Power Spectral Density Estimation via Universal Truncated Order Statistics Filtering

David Campos Anchieta, John R. Buck

公開日: 2025/9/19

Abstract

Loud transient signals in underwater acoustic data increase the bias and variance of background noise power spectral density (PSD) estimates based on sample mean. Recently, two PSD estimators mitigated the loud transient impact on PSD estimates by applying order statistics filtering (OSF). The first, the Schwock and Abadi Welch Percentile, scales a single rank order statistic (OS) of consecutive periodograms. The second, the truncated linear order statistics filter, is a weighted sum of OS up to a chosen rank. In order to minimize variance, both OSFs must carefully choose the highest rank that still eliminates the loud transients. However, in real-time applications in dynamic environments, loud transients occur at unpredictable rates, requiring dynamic adjustment of the OSF ranks to keep low bias and variance.

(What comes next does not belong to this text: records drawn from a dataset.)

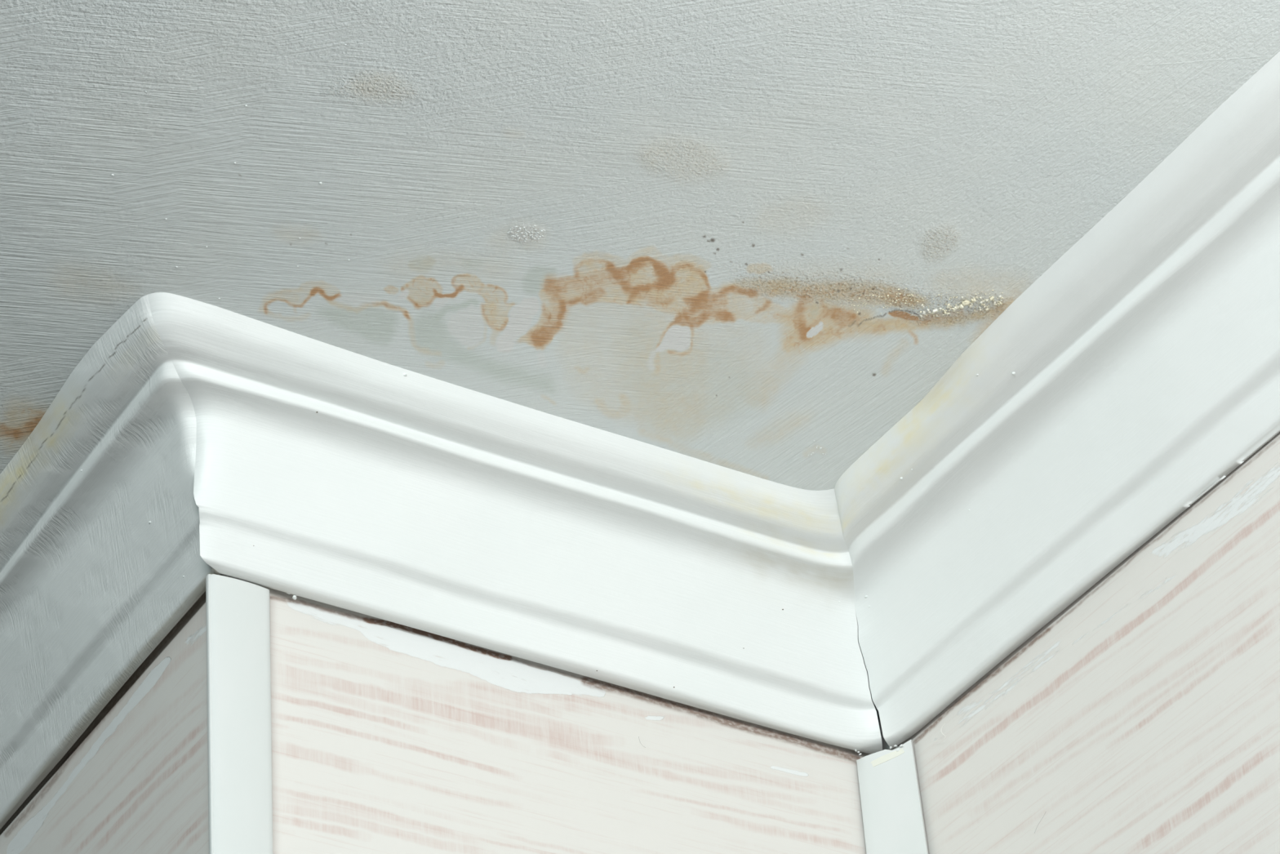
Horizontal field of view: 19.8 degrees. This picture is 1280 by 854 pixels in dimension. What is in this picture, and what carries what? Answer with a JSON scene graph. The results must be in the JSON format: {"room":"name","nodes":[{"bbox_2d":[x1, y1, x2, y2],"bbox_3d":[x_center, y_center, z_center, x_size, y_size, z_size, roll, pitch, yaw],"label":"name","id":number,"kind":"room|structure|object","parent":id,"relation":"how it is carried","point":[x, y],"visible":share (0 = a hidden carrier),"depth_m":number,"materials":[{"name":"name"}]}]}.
{"room":"room in house","nodes":[
{"label":"room in house","id":0,"kind":"room"},
{"bbox_2d":[0,574,223,853],"bbox_3d":[-0.781,1.666,1.986,0.001,2.500,2.496,17,-41,-27],"label":"wall","id":1,"kind":"structure","parent":0,"point":[135,780],"depth_m":1.86,"materials":[{"name":"plastic"}]},
{"bbox_2d":[0,294,220,829],"bbox_3d":[-0.864,0.655,2.632,0.083,0.100,2.533,17,-41,-27],"label":"crown molding","id":2,"kind":"structure","parent":1,"relation":"attached to","point":[100,559],"depth_m":1.88,"materials":[{"name":"paint"}]},
{"bbox_2d":[223,575,871,853],"bbox_3d":[0.035,1.058,1.239,0.396,2.500,0.001,17,-41,-27],"label":"wall","id":3,"kind":"structure","parent":0,"point":[388,737],"depth_m":1.86,"materials":[{"name":"plastic"}]},
{"bbox_2d":[205,573,272,853],"bbox_3d":[-0.122,1.046,1.120,0.035,2.399,0.007,17,-41,-27],"label":"guard","id":4,"kind":"object","parent":3,"relation":"attached to","point":[238,666],"visible":1,"depth_m":1.77,"materials":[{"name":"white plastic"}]},
{"bbox_2d":[147,292,882,755],"bbox_3d":[-0.050,0.055,1.893,0.477,0.102,0.088,17,-41,-27],"label":"crown molding","id":5,"kind":"structure","parent":3,"relation":"attached to","point":[324,473],"depth_m":1.90,"materials":[{"name":"paint"}]},
{"bbox_2d":[0,0,1279,490],"bbox_3d":[-1.359,-0.019,1.735,3.120,0.001,4.000,17,-41,-27],"label":"ceiling","id":6,"kind":"structure","parent":0,"point":[713,187],"depth_m":1.74,"materials":[{"name":"paint"}]},
{"bbox_2d":[506,225,826,466],"bbox_3d":[0.022,-0.039,1.858,0.017,0.001,0.266,-27,-42,28],"label":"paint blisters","id":7,"kind":"object","parent":6,"relation":"attached to","point":[520,228],"visible":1,"depth_m":1.78,"materials":[{"name":"white paint"}]},
{"bbox_2d":[851,288,1004,318],"bbox_3d":[0.144,-0.062,1.840,0.077,0.001,0.024,0,-36,-6],"label":"plaster grit","id":8,"kind":"object","parent":6,"relation":"on","point":[912,295],"visible":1,"depth_m":1.84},
{"bbox_2d":[961,300,969,305],"bbox_3d":[0.163,-0.062,1.841,0.003,0.002,0.004,27,-47,-36],"label":"flake","id":9,"kind":"object","parent":6,"relation":"hanging from","point":[965,302],"visible":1,"depth_m":1.84,"materials":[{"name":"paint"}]},
{"bbox_2d":[890,431,1279,853],"bbox_3d":[0.571,0.741,0.861,0.001,2.500,1.404,17,-41,-27],"label":"wall","id":10,"kind":"structure","parent":0,"point":[1143,717],"depth_m":1.82,"materials":[{"name":"plastic"}]},
{"bbox_2d":[856,739,928,853],"bbox_3d":[0.210,1.142,1.286,0.036,2.397,0.004,-21,-39,21],"label":"guard","id":11,"kind":"object","parent":10,"relation":"attached to","point":[893,820],"visible":1,"depth_m":1.97,"materials":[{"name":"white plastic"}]},
{"bbox_2d":[834,51,1279,751],"bbox_3d":[0.442,-0.226,1.556,0.093,0.107,1.351,17,-41,-27],"label":"crown molding","id":12,"kind":"structure","parent":10,"relation":"attached to","point":[1140,369],"depth_m":1.85,"materials":[{"name":"paint"}]}
]}

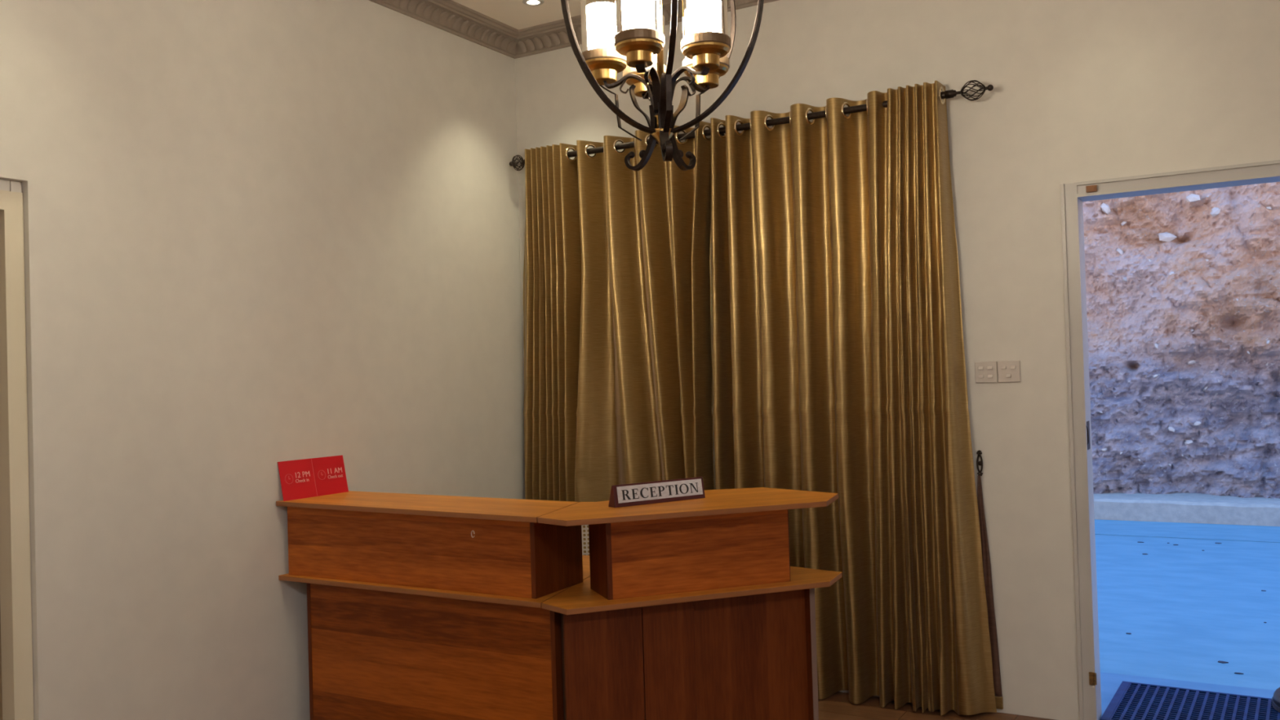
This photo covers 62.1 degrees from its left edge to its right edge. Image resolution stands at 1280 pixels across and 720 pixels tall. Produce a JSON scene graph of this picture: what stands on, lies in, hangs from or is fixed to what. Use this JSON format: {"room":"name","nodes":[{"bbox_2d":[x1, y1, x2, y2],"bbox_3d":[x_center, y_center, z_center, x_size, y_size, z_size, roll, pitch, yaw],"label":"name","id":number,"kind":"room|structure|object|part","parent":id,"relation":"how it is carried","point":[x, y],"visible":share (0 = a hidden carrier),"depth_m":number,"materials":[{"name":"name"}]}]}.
{"room":"reception area","nodes":[
{"label":"reception area","id":0,"kind":"room"},
{"bbox_2d":[0,0,524,719],"bbox_3d":[-2.590,-0.123,2.307,0.200,3.265,7.800,-2,-1,30],"label":"wall","id":1,"kind":"structure","parent":0,"point":[258,235],"depth_m":3.93,"materials":[{"name":"paint"}]},
{"bbox_2d":[0,179,34,719],"bbox_3d":[-2.187,0.477,2.917,0.116,2.061,0.957,-2,-1,30],"label":"door","id":2,"kind":"structure","parent":1,"relation":"in","point":[16,681],"depth_m":3.27,"materials":[{"name":"paint"}]},
{"bbox_3d":[-2.218,0.474,2.936,0.045,2.050,0.956,-2,-1,30],"label":"panel","id":3,"kind":"part","parent":2,"relation":"part of","materials":[{"name":"brown wood"}]},
{"bbox_2d":[368,0,518,58],"bbox_3d":[-2.500,-1.610,2.252,0.112,0.100,7.500,-2,-1,30],"label":"trim","id":4,"kind":"structure","parent":1,"relation":"attached to","point":[451,16],"depth_m":5.06,"materials":[{"name":"paint"}]},
{"bbox_2d":[452,0,615,29],"bbox_3d":[0.100,-1.814,0.728,6.550,0.100,7.800,-2,-1,30],"label":"ceiling","id":5,"kind":"structure","parent":0,"point":[515,14],"depth_m":5.09,"materials":[{"name":"paint"}]},
{"bbox_2d":[522,0,543,5],"bbox_3d":[-0.498,-1.672,4.968,0.100,0.006,0.100,-2,-1,30],"label":"recessed light","id":6,"kind":"object","parent":5,"relation":"in","point":[529,2],"visible":1,"depth_m":4.97,"materials":[{"name":"paint"}]},
{"bbox_2d":[560,0,764,170],"bbox_3d":[0.044,-1.101,2.605,0.522,1.257,0.484,-2,-1,30],"label":"chandelier","id":7,"kind":"object","parent":5,"relation":"hanging from","point":[628,37],"visible":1,"depth_m":2.53,"materials":[{"name":"metal"}]},
{"bbox_3d":[-0.092,-0.816,2.620,0.108,0.128,0.108,-2,-1,30],"label":"glass","id":8,"kind":"part","parent":7,"relation":"part of","materials":[{"name":"glass"}]},
{"bbox_3d":[-0.092,-0.810,2.620,0.087,0.116,0.087,-2,-1,30],"label":"lamp shade","id":9,"kind":"part","parent":7,"relation":"part of","materials":[{"name":"white glass"}]},
{"bbox_3d":[-0.025,-0.655,2.614,0.130,0.094,0.026,-2,-1,4],"label":"arm","id":10,"kind":"part","parent":7,"relation":"part of","materials":[{"name":"metal"}]},
{"bbox_3d":[-0.004,-0.815,2.482,0.087,0.116,0.087,-2,-1,30],"label":"lamp shade","id":11,"kind":"part","parent":7,"relation":"part of","materials":[{"name":"white glass"}]},
{"bbox_3d":[-0.004,-0.821,2.482,0.108,0.128,0.108,-2,-1,30],"label":"glass","id":12,"kind":"part","parent":7,"relation":"part of","materials":[{"name":"glass"}]},
{"bbox_3d":[0.024,-0.657,2.537,0.026,0.094,0.130,-2,-1,22],"label":"arm","id":13,"kind":"part","parent":7,"relation":"part of","materials":[{"name":"metal"}]},
{"bbox_3d":[0.033,-0.655,2.683,0.026,0.094,0.130,-1,-1,-14],"label":"arm","id":14,"kind":"part","parent":7,"relation":"part of","materials":[{"name":"metal"}]},
{"bbox_3d":[0.013,-0.811,2.746,0.087,0.116,0.087,-2,-1,30],"label":"lamp shade","id":15,"kind":"part","parent":7,"relation":"part of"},
{"bbox_3d":[0.012,-0.817,2.746,0.108,0.128,0.108,-2,-1,30],"label":"glass","id":16,"kind":"part","parent":7,"relation":"part of","materials":[{"name":"glass"}]},
{"bbox_3d":[0.117,-0.658,2.650,0.130,0.094,0.026,-1,-1,-32],"label":"arm","id":17,"kind":"part","parent":7,"relation":"part of","materials":[{"name":"metal"}]},
{"bbox_3d":[0.111,-0.660,2.560,0.130,0.094,0.026,-3,-1,40],"label":"arm","id":18,"kind":"part","parent":7,"relation":"part of","materials":[{"name":"metal"}]},
{"bbox_3d":[0.154,-0.825,2.523,0.108,0.128,0.108,-2,-1,30],"label":"glass","id":19,"kind":"part","parent":7,"relation":"part of","materials":[{"name":"glass"}]},
{"bbox_3d":[0.154,-0.819,2.523,0.087,0.116,0.087,-2,-1,30],"label":"lamp shade","id":20,"kind":"part","parent":7,"relation":"part of","materials":[{"name":"white glass"}]},
{"bbox_2d":[514,0,1279,719],"bbox_3d":[2.104,-0.237,3.989,6.200,3.265,0.150,-2,-1,30],"label":"wall","id":21,"kind":"structure","parent":0,"point":[1083,90],"depth_m":4.24,"materials":[{"name":"paint"}]},
{"bbox_2d":[515,0,778,58],"bbox_3d":[1.993,-1.718,3.901,6.200,0.100,0.112,-2,-1,30],"label":"trim","id":22,"kind":"structure","parent":21,"relation":"attached to","point":[551,36],"depth_m":5.31,"materials":[{"name":"paint"}]},
{"bbox_2d":[509,80,993,170],"bbox_3d":[0.380,-1.039,4.836,2.394,0.082,0.130,-2,-1,30],"label":"curtain rod","id":23,"kind":"object","parent":21,"relation":"attached to","point":[948,94],"visible":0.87,"depth_m":4.65,"materials":[{"name":"metal"}]},
{"bbox_2d":[523,120,714,555],"bbox_3d":[-0.135,0.204,5.101,1.132,2.542,0.144,-2,-1,30],"label":"curtain","id":24,"kind":"object","parent":23,"relation":"hanging from","point":[617,320],"visible":0.67,"depth_m":5.10,"materials":[{"name":"gold fabric"}]},
{"bbox_3d":[0.339,-1.038,4.832,2.090,0.029,0.029,-2,-1,30],"label":"rod","id":25,"kind":"part","parent":23,"relation":"part of","materials":[{"name":"metal"}]},
{"bbox_2d":[710,80,996,715],"bbox_3d":[0.843,0.166,4.532,1.201,2.542,0.151,-2,-1,30],"label":"curtain","id":26,"kind":"object","parent":23,"relation":"hanging from","point":[839,365],"visible":0.94,"depth_m":4.48,"materials":[{"name":"gold fabric"}]},
{"bbox_3d":[1.385,-1.079,4.218,0.034,0.025,0.025,-2,-1,30],"label":"knob","id":27,"kind":"part","parent":23,"relation":"part of","materials":[{"name":"metal"}]},
{"bbox_2d":[976,449,982,475],"bbox_3d":[1.379,0.419,4.316,0.026,0.107,0.018,-2,-1,30],"label":"hook","id":28,"kind":"object","parent":21,"relation":"attached to","point":[979,452],"visible":1,"depth_m":4.31,"materials":[{"name":"metal"}]},
{"bbox_2d":[977,475,1003,709],"bbox_3d":[1.399,0.935,4.298,0.102,0.935,0.015,-2,-1,30],"label":"tie","id":29,"kind":"object","parent":28,"relation":"hanging from","point":[984,535],"visible":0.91,"depth_m":4.29,"materials":[{"name":"brown fabric"}]},
{"bbox_2d":[974,360,997,382],"bbox_3d":[1.400,0.049,4.304,0.087,0.086,0.019,-2,-1,30],"label":"switch plate","id":30,"kind":"object","parent":21,"relation":"attached to","point":[984,371],"visible":1,"depth_m":4.30,"materials":[{"name":"grey plastic"}]},
{"bbox_2d":[997,360,1020,382],"bbox_3d":[1.477,0.046,4.259,0.087,0.086,0.019,-2,-1,30],"label":"switch plate","id":31,"kind":"object","parent":21,"relation":"attached to","point":[1007,371],"visible":1,"depth_m":4.26,"materials":[{"name":"grey plastic"}]},
{"bbox_2d":[1060,160,1279,719],"bbox_3d":[2.135,0.395,3.948,0.988,2.199,0.151,-2,-1,30],"label":"door","id":32,"kind":"structure","parent":21,"relation":"in","point":[1073,195],"depth_m":4.12,"materials":[{"name":"painted wood"},{"name":"metal"}]},
{"bbox_3d":[1.746,0.294,4.144,0.009,0.110,0.096,-2,-1,26],"label":"strike plate","id":33,"kind":"part","parent":32,"relation":"part of","materials":[{"name":"metal"}]},
{"bbox_2d":[817,691,1054,719],"bbox_3d":[0.199,1.459,0.674,6.550,0.120,7.800,-2,-1,30],"label":"floor","id":34,"kind":"structure","parent":0,"point":[837,706],"depth_m":4.31,"materials":[{"name":"laminate"}]},
{"bbox_2d":[275,487,842,719],"bbox_3d":[-0.302,0.988,3.939,2.013,0.960,1.069,-2,-1,30],"label":"reception desk","id":35,"kind":"object","parent":34,"relation":"on","point":[420,606],"visible":1,"depth_m":3.64,"materials":[{"name":"brown wood"}]},
{"bbox_3d":[-1.101,1.171,4.361,0.018,0.657,0.652,-2,-1,30],"label":"panel","id":36,"kind":"part","parent":35,"relation":"part of","materials":[{"name":"brown wood"}]},
{"bbox_2d":[277,455,348,501],"bbox_3d":[-1.298,0.468,4.236,0.032,0.151,0.334,-2,-1,30],"label":"notice","id":37,"kind":"object","parent":35,"relation":"on","point":[321,476],"visible":1,"depth_m":4.23,"materials":[{"name":"red"}]},
{"bbox_3d":[-0.855,0.674,3.813,1.154,0.267,0.018,-2,-1,30],"label":"panel","id":38,"kind":"part","parent":35,"relation":"part of","materials":[{"name":"brown wood"}]},
{"bbox_2d":[275,490,578,522],"bbox_3d":[-0.769,0.530,3.894,1.296,0.018,0.409,-2,-1,32],"label":"countertop","id":39,"kind":"structure","parent":35,"relation":"on","point":[451,506],"depth_m":3.81,"materials":[{"name":"brown wood"}]},
{"bbox_3d":[-0.775,1.151,3.805,1.144,0.657,0.018,-2,-1,30],"label":"panel","id":40,"kind":"part","parent":35,"relation":"part of","materials":[{"name":"brown wood"}]},
{"bbox_2d":[278,555,590,608],"bbox_3d":[-0.647,0.815,4.117,1.273,0.018,0.840,-2,-1,32],"label":"countertop","id":41,"kind":"structure","parent":35,"relation":"on","point":[508,600],"depth_m":3.73,"materials":[{"name":"brown wood"}]},
{"bbox_3d":[-0.283,0.654,3.641,0.018,0.267,0.300,-2,-1,28],"label":"panel","id":42,"kind":"part","parent":35,"relation":"part of","materials":[{"name":"brown wood"}]},
{"bbox_3d":[-0.166,1.131,3.695,0.018,0.657,0.455,-2,-1,30],"label":"panel","id":43,"kind":"part","parent":35,"relation":"part of","materials":[{"name":"brown wood"}]},
{"bbox_3d":[-0.132,0.648,3.551,0.018,0.267,0.205,-1,-1,-19],"label":"panel","id":44,"kind":"part","parent":35,"relation":"part of","materials":[{"name":"brown wood"}]},
{"bbox_3d":[-0.113,1.126,3.468,0.264,0.657,0.018,-1,-1,-19],"label":"corner panel","id":45,"kind":"part","parent":35,"relation":"part of","materials":[{"name":"brown wood"}]},
{"bbox_2d":[608,476,705,507],"bbox_3d":[0.061,0.455,3.681,0.379,0.074,0.044,-1,-1,-34],"label":"sign","id":46,"kind":"object","parent":35,"relation":"on","point":[690,488],"visible":1,"depth_m":3.66,"materials":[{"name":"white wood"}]},
{"bbox_2d":[537,487,838,526],"bbox_3d":[0.151,0.499,3.696,1.110,0.018,0.556,-1,-1,-19],"label":"countertop","id":47,"kind":"structure","parent":35,"relation":"on","point":[723,501],"depth_m":3.53,"materials":[{"name":"brown wood"}]},
{"bbox_2d":[542,566,842,614],"bbox_3d":[0.220,0.782,3.678,0.885,0.018,0.937,-2,-1,17],"label":"countertop","id":48,"kind":"structure","parent":35,"relation":"on","point":[579,598],"depth_m":3.52,"materials":[{"name":"brown wood"}]},
{"bbox_3d":[0.208,0.638,3.571,0.642,0.267,0.018,-1,-1,-19],"label":"panel","id":49,"kind":"part","parent":35,"relation":"part of","materials":[{"name":"brown wood"}]},
{"bbox_3d":[0.391,1.114,3.672,0.448,0.657,0.018,-1,-1,-19],"label":"modesty panel","id":50,"kind":"part","parent":35,"relation":"part of","materials":[{"name":"brown wood"}]},
{"bbox_3d":[0.469,0.633,3.780,0.018,0.267,0.240,-1,-1,-19],"label":"panel","id":51,"kind":"part","parent":35,"relation":"part of","materials":[{"name":"brown wood"}]},
{"bbox_3d":[0.540,1.113,3.897,0.020,0.657,0.420,-1,-1,-19],"label":"panel","id":52,"kind":"part","parent":35,"relation":"part of","materials":[{"name":"brown wood"}]},
{"bbox_2d":[581,524,589,555],"bbox_3d":[-0.203,1.044,4.676,0.464,0.869,0.444,-2,-1,-1],"label":"office chair","id":53,"kind":"object","parent":34,"relation":"on","point":[586,528],"visible":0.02,"depth_m":4.48,"materials":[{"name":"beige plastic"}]},
{"label":"outside","id":54,"kind":"structure","parent":0,"visible":0},
{"bbox_2d":[1093,492,1279,501],"bbox_3d":[5.305,1.408,10.524,15.000,0.200,2.340,-2,-1,30],"label":"soil","id":55,"kind":"object","parent":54,"point":[1118,495],"visible":0.11,"depth_m":10.20,"materials":[{"name":"soil"}]},
{"bbox_2d":[1082,182,1279,498],"bbox_3d":[5.245,-1.277,10.692,14.927,5.376,1.348,-2,-1,30],"label":"rock face","id":56,"kind":"object","parent":55,"relation":"on","point":[1183,288],"visible":0.28,"depth_m":10.46,"materials":[{"name":"stone"}]},
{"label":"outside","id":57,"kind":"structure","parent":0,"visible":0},
{"bbox_2d":[1094,519,1279,715],"bbox_3d":[3.134,1.464,6.818,15.000,0.097,5.810,-2,-1,30],"label":"ground","id":58,"kind":"structure","parent":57,"point":[1182,605],"depth_m":6.10,"materials":[{"name":"concrete"}]},
{"bbox_2d":[1093,496,1279,526],"bbox_3d":[4.660,1.334,9.430,15.000,0.210,0.256,-2,-1,30],"label":"kerb","id":59,"kind":"object","parent":58,"relation":"on","point":[1251,513],"visible":0.2,"depth_m":9.24,"materials":[{"name":"grey concrete"}]},
{"bbox_2d":[1100,680,1279,719],"bbox_3d":[2.310,1.385,4.133,0.880,0.016,0.575,-2,-1,32],"label":"door mat","id":60,"kind":"object","parent":58,"relation":"on","point":[1131,700],"visible":1,"depth_m":4.27,"materials":[{"name":"blue rubber"}]},
{"bbox_2d":[1271,687,1279,712],"bbox_3d":[2.533,1.321,4.145,0.104,0.098,0.290,-2,-1,22],"label":"shoe","id":61,"kind":"object","parent":60,"relation":"on","point":[1276,698],"visible":1,"depth_m":4.19,"materials":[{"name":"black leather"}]}
]}

To circumvent the challenges of real-time rank selection, this paper proposes a convex sum of OSFs across ranks with blending weights that are sequentially adjusted to favor the lowest variance OSFs over a recent time window. The performance of the blended sum provably approaches the performance of the best fixed rank OSF. Simulations and real data confirm the blended OSFs effectively filter loud transients out of spectrograms without explicitly choosing a threshold rank.